Significance: Possibly slightly incremental, but a paper that will be of interest to many NIPS attendees.

This paper proposes a Gaussian Process method for classification with privileged information. It uses the auxiliary variable GPC formulation and uses the privileged information to control the variance of the auxiliary Gaussian. Promising performance is shown.

We thank the reviewers for their positive and constructive feedbacks.

We appreciate that the reviewers fully agree that considering extra information available at training time but not at test time is of interest to NIPS community and that our solution based on privileged noise is an elegant way to do that within a Gaussian process framework.

>> Using an approximate inference technique clouds the issue a bit - would it not have been possible to use a sampling technique?

We agree that a sampling technique such as Hamilton Monte Carlo or Elliptical Slice Sampling is a valid alternative for approximate inference. However, it is expected to be computationally more expensive than EP. We used EP with the vision of scaling up the method to larger datasets. The additional reason for choosing EP is based on the good results that this technique has shown in the context of Gaussian processes for classification, both in terms of accuracy and computational cost [16,17].

We want to highlight as well that deriving EP for GPCs with privileged noise is by itself a contribution since so far heteroscedastic GP techniques have been considered for regression only.

>> The approximation of Eq. 14. Why does this approximation work, and how well?

(14) is approximated in our method using numerical quadrature. Since it is a one-dimensional integral, quadrature is nearly un-beatable in terms of accuracy and computational time (see [15], page 8). The derivatives of the log of (14) with respect to the parameters of Q_old can be approximated by introducing the derivative operation inside the integral. As our empirical investigation demonstrates, the approximation of (14) using numerical quadrature is accurate; EP converged without problems in all the datasets investigated in the paper. An inaccurate approximation of (14) would translate most likely into the non-convergence in EP.

>> Will the introduction of g actually hurt the model (as seen in a few examples in the results)

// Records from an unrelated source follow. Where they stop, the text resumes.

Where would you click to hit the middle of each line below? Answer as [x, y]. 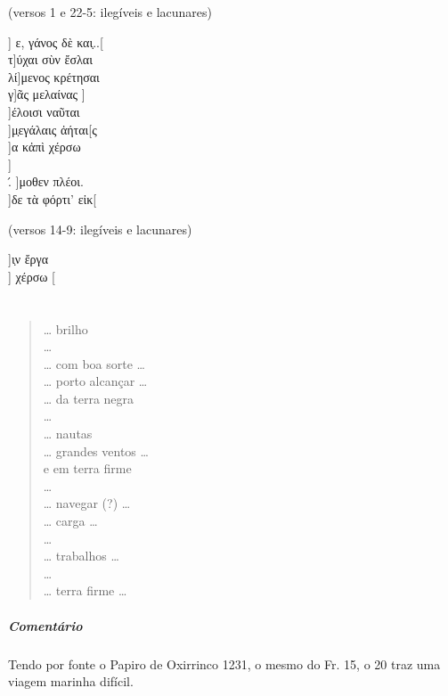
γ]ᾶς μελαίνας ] [47, 94]
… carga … [70, 521]
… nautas [68, 434]
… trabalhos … [81, 556]
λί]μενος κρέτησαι [54, 76]
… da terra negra [89, 398]
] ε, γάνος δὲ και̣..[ [56, 41]
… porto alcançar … [95, 381]
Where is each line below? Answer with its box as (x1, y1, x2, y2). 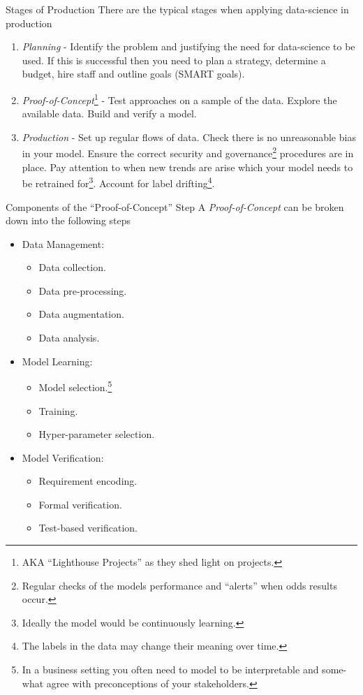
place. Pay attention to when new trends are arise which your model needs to (22, 159, 353, 174)
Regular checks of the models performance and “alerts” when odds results (22, 578, 337, 592)
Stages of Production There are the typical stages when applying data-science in (6, 2, 349, 16)
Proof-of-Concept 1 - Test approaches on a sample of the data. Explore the (22, 90, 337, 107)
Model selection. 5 (38, 378, 112, 394)
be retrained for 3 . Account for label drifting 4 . (22, 174, 215, 190)
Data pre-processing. (38, 283, 127, 298)
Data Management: (22, 236, 105, 251)
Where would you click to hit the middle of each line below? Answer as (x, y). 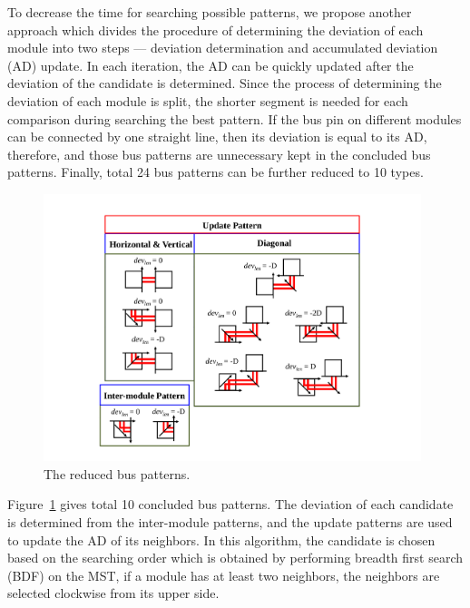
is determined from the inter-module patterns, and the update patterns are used (230, 521)
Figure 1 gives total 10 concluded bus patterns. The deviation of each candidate (230, 504)
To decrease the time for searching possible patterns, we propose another (210, 12)
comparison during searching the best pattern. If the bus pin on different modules (235, 118)
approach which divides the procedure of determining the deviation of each (215, 29)
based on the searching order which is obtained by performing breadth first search (235, 558)
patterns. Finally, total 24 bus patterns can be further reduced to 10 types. (215, 172)
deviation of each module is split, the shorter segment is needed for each (208, 100)
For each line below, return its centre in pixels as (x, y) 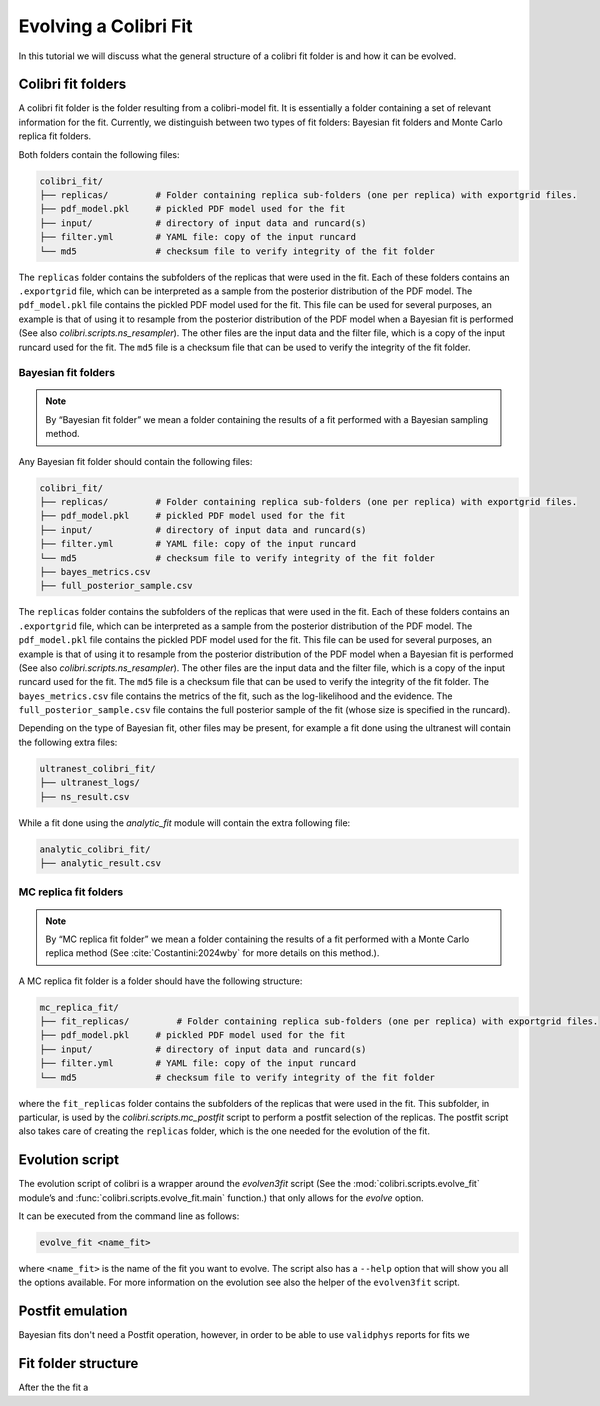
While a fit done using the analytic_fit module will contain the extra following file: (184, 822)
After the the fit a (53, 1387)
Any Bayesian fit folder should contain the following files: (135, 461)
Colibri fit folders (72, 84)
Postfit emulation (73, 1311)
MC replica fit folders (71, 892)
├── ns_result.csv (84, 796)
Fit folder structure (78, 1363)
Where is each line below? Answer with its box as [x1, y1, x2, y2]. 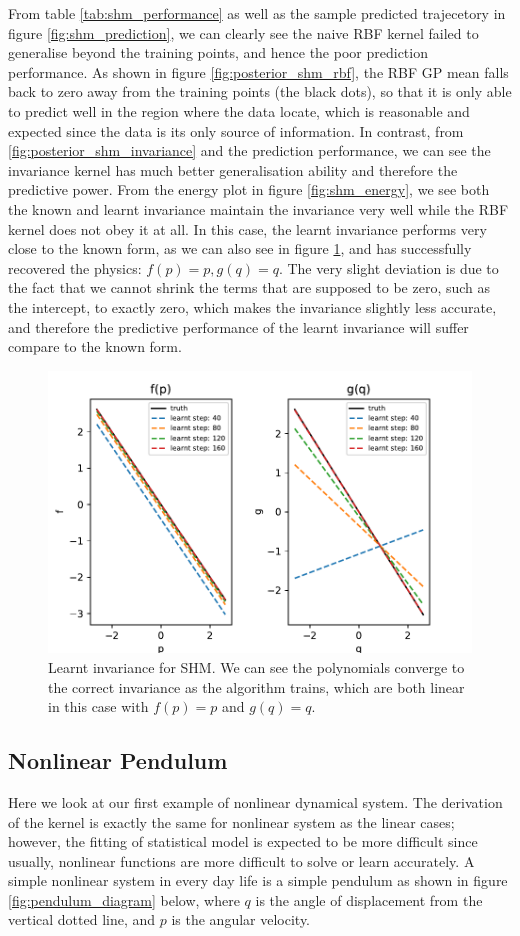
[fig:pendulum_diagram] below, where [8, 889, 240, 910]
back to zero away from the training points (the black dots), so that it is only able [8, 81, 512, 102]
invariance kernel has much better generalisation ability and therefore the [8, 159, 458, 180]
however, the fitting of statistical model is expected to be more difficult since [8, 831, 478, 852]
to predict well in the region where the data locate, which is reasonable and [8, 100, 470, 121]
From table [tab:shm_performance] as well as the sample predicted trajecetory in [8, 3, 506, 23]
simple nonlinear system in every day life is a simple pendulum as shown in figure [8, 870, 508, 891]
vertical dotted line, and [8, 909, 156, 930]
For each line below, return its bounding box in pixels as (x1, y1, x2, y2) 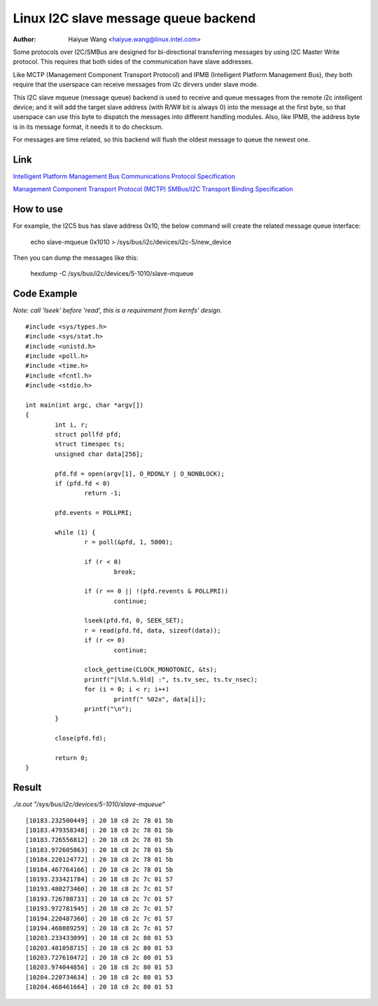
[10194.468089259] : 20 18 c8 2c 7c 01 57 (25, 924, 174, 932)
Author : (13, 35, 36, 43)
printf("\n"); (84, 705, 133, 712)
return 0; (55, 754, 89, 762)
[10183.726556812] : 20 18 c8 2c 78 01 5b (25, 836, 174, 844)
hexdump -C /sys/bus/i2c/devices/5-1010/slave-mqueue (30, 270, 194, 278)
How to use (13, 203, 63, 215)
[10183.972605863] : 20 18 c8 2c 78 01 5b (25, 846, 174, 854)
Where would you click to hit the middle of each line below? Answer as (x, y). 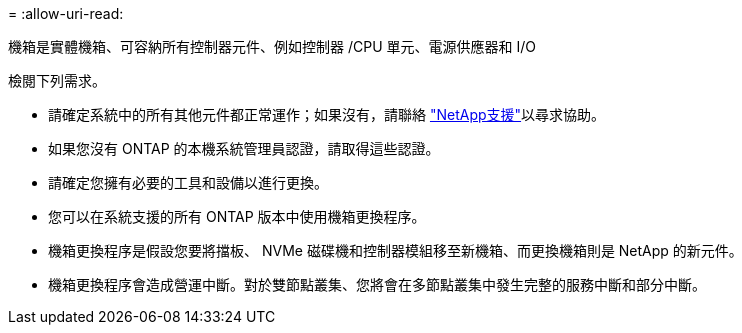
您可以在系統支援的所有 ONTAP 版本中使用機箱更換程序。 (237, 216)
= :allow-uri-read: (66, 13)
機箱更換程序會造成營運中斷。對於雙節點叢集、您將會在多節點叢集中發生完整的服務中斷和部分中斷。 (377, 284)
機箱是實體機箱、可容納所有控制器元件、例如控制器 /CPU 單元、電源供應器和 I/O (272, 46)
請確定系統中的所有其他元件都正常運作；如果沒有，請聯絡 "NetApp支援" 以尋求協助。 (327, 114)
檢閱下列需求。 (57, 80)
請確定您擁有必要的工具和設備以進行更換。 (188, 182)
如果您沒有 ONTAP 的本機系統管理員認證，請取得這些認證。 (244, 148)
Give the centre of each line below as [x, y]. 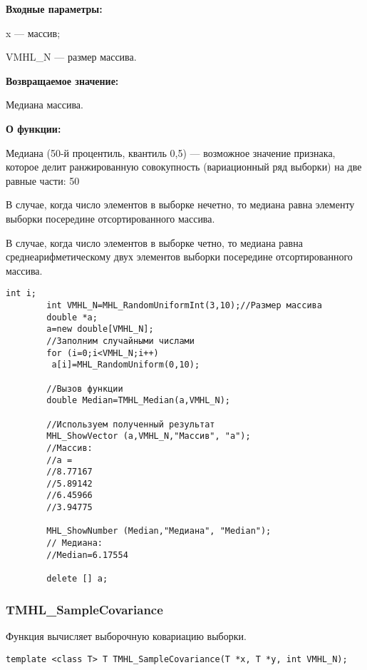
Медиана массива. [45, 105]
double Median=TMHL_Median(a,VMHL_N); [138, 401]
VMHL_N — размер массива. [71, 57]
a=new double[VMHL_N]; [100, 329]
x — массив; [33, 32]
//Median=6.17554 [87, 555]
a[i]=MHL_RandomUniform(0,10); [126, 365]
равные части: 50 [43, 180]
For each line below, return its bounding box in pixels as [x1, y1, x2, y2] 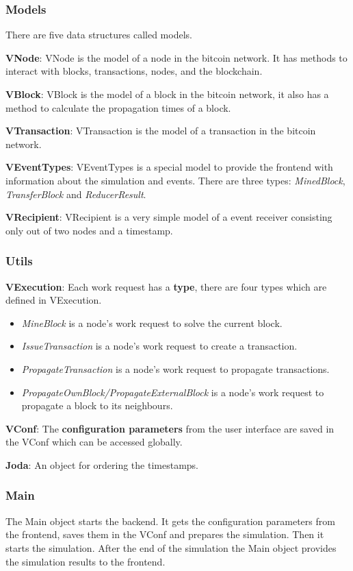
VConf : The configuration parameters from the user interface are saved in [5, 421, 335, 435]
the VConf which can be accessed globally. [5, 435, 183, 449]
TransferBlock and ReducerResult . [5, 186, 146, 201]
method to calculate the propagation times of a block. [5, 100, 231, 114]
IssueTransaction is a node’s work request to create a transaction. [21, 339, 298, 353]
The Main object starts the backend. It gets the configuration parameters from [5, 513, 335, 528]
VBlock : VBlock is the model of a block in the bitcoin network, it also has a [5, 87, 329, 101]
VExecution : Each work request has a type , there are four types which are [5, 279, 327, 293]
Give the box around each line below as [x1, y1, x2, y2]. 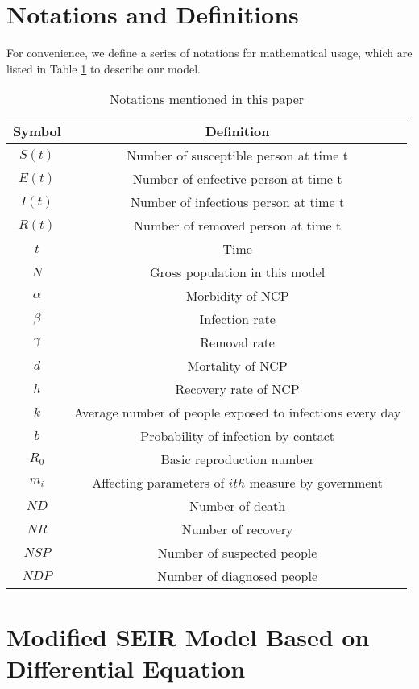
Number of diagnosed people [157, 567, 318, 586]
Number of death [189, 496, 286, 516]
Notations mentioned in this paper [110, 89, 305, 109]
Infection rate [199, 309, 276, 329]
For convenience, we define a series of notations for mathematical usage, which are [6, 44, 413, 61]
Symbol [13, 122, 61, 141]
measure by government [249, 473, 384, 492]
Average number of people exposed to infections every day [73, 403, 401, 422]
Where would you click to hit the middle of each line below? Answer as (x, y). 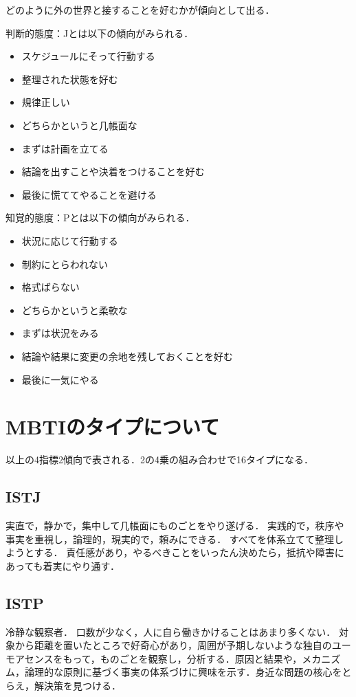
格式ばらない (51, 287)
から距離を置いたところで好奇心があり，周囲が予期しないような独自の (173, 645)
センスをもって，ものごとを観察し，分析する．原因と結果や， (163, 658)
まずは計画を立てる (65, 148)
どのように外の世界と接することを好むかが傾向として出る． (140, 10)
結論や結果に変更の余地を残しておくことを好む (127, 356)
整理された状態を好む (70, 79)
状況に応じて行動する (70, 240)
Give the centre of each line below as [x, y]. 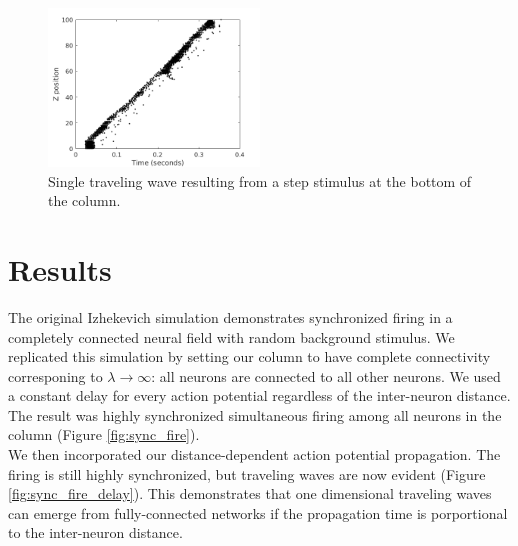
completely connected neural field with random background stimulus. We [231, 336]
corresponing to [55, 375]
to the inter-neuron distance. [95, 532]
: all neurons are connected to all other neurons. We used [326, 375]
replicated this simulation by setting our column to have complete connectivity [249, 356]
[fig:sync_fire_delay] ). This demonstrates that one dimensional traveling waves [250, 493]
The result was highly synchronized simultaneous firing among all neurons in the [255, 414]
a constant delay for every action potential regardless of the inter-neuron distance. [259, 395]
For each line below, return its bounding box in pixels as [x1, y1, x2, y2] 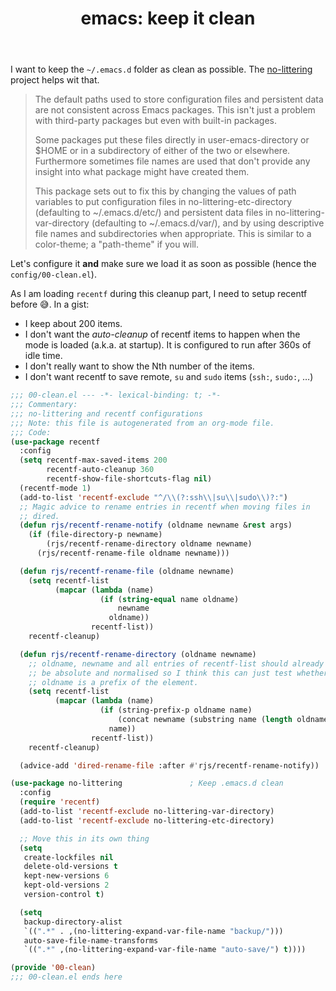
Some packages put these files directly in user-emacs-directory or [34, 134, 310, 146]
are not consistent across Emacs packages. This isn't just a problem [34, 104, 316, 116]
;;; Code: [10, 427, 52, 437]
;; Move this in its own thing [19, 833, 150, 844]
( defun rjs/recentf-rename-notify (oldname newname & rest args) [19, 520, 293, 531]
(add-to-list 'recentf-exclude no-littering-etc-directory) [19, 815, 275, 826]
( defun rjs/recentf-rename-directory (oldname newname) [19, 649, 257, 659]
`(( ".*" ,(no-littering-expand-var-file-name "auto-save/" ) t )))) [23, 945, 307, 955]
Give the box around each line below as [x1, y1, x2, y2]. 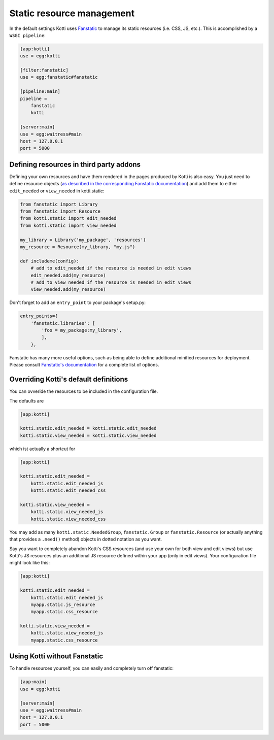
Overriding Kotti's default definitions [9, 375, 128, 384]
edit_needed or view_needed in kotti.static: [9, 188, 105, 194]
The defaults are [9, 397, 44, 403]
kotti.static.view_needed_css [30, 516, 106, 522]
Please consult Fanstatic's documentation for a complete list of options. [9, 362, 159, 368]
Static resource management [9, 8, 134, 19]
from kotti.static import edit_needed [20, 216, 117, 221]
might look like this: [9, 560, 50, 566]
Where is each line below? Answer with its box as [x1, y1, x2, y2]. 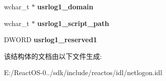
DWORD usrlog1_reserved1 [4, 34, 97, 45]
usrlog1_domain [37, 1, 94, 11]
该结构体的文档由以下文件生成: [4, 51, 102, 61]
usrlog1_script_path [37, 18, 109, 28]
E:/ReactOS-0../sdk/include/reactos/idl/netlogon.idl [4, 67, 163, 78]
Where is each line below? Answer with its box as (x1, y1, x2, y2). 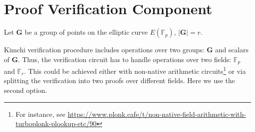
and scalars (215, 44, 249, 55)
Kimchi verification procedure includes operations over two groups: (4, 44, 204, 55)
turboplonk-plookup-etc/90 (15, 118, 97, 129)
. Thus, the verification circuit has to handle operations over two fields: (18, 54, 231, 64)
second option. (4, 85, 47, 95)
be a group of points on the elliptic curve (25, 27, 148, 37)
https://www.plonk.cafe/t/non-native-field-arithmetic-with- (67, 109, 246, 119)
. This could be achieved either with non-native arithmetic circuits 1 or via (24, 65, 246, 76)
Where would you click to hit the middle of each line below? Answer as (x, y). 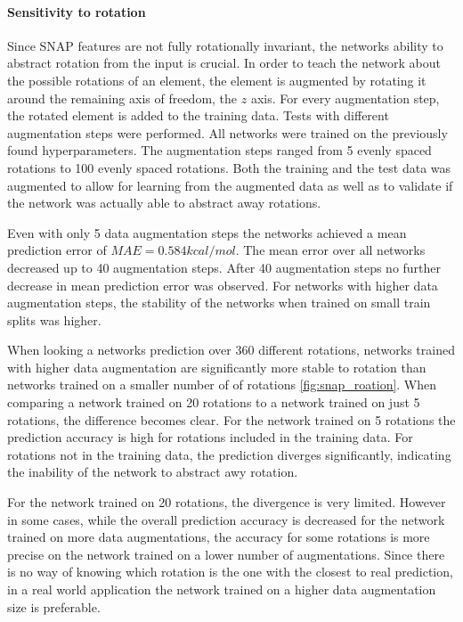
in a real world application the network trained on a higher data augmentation (222, 589)
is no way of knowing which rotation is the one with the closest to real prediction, (230, 572)
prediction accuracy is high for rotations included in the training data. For (210, 437)
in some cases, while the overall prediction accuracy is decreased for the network (226, 519)
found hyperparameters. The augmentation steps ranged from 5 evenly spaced (219, 150)
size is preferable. (54, 606)
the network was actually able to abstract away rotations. (164, 203)
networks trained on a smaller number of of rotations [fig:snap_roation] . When (222, 385)
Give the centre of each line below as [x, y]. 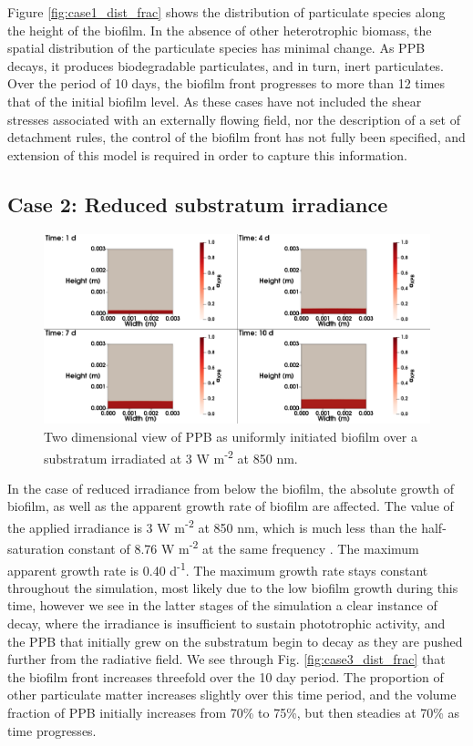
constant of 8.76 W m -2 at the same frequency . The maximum [244, 547]
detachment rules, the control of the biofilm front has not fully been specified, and [236, 137]
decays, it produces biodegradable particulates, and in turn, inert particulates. [226, 65]
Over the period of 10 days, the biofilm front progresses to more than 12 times [226, 83]
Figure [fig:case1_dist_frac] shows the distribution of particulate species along [226, 12]
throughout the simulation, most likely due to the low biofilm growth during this [233, 587]
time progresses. [52, 730]
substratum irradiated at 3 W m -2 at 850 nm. [171, 456]
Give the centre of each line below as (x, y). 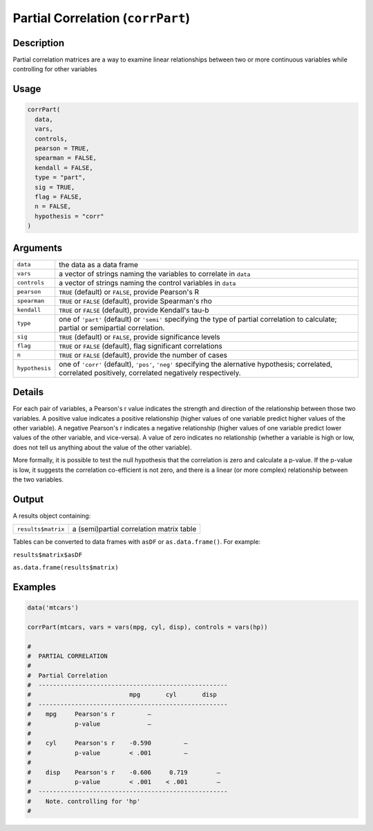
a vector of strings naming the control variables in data (147, 282)
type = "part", (60, 177)
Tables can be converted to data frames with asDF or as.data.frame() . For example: (137, 542)
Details (28, 392)
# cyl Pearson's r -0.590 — (107, 743)
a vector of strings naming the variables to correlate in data (155, 273)
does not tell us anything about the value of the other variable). (103, 447)
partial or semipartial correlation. (112, 327)
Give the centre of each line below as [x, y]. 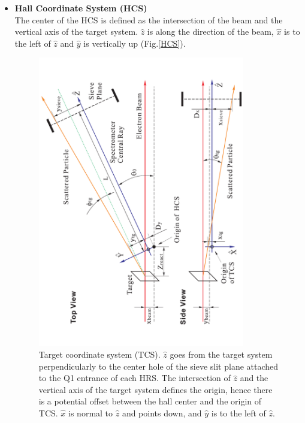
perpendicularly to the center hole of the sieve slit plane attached [158, 366]
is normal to [91, 413]
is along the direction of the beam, [210, 31]
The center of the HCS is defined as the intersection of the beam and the [149, 19]
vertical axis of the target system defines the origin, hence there [155, 389]
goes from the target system [221, 354]
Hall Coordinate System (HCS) [81, 8]
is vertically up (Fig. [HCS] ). [135, 43]

We will revise the manuscript to include more explanations about the g function. Conceptually, for non-informative samples in the privileged space, the value of g for those samples should be equal to a value that would relate to a global noise value, as in standard GPC. Thus, adding g should never hurt, in principle. Proving this theoretically (not only for GPC+ but also for SVM+) is an interesting and challenging research direction. Experimentally, we observe this behaviour in Table 1. GPC+ always improves, most times significantly, in all but one case (ties v. shoes), where the error increases slightly from 15.51 to 15.54. In the experiments that use the DeCAF features as privileged information (see Table 1 in the supplementary material), only in 5 out of 45 cases, the mean error of GPC+ is higher than the mean error of GPC by the amount of 0.15 or higher. Similarly, in the experiments involving attributes as privileged (see Table 2 in supplementary), only in 4 out of 45 cases GPC+ under-performs GPC with the performance gap that is above 0.15. In summary, our empirical results show that the infrequent performance degradations w.r.t. GPC are small and most likely due to the random partitions of the data or to the type-II maximum likelihood optimisation approach used for hyper-parameter optimisation, which is trapped in local optima.

>> The runtime complexity of GPC+

The training time of GPC+ is nearly twice the training time of a standard GPC but in return, the method improves the accuracy in the large majority of cases. The reason for higher training time is that GPC+ has to train two Gaussian processes, one for the f function and one for the g function. The quadrature method introduces some overhead, but this overhead is linear in the number of training instances. Furthermore, in our experiments we have observed that the training time of GPC+ with marginal likelihood optimisation is comparable to the training time of SVM+. The reason is that the grid-search for finding good hyper-parameters in SVM+ is computationally very expensive. We will clarify this in the final version.